[Extracted records]
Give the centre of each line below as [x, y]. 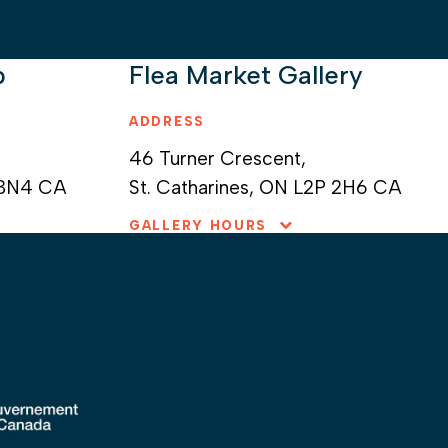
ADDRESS [167, 121]
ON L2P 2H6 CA [328, 187]
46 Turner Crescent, [218, 158]
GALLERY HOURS [198, 225]
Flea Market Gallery [246, 74]
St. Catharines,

* **What is being asked**: Nothing but the records above, exact and without pictures, should appear in the answer.

* **Finished exercise**:
Give the centre of each line below as [x, y]. 
ADDRESS [167, 121]
ON L2P 2H6 CA [328, 187]
46 Turner Crescent, [218, 158]
GALLERY HOURS [198, 225]
Flea Market Gallery [246, 74]
St. Catharines,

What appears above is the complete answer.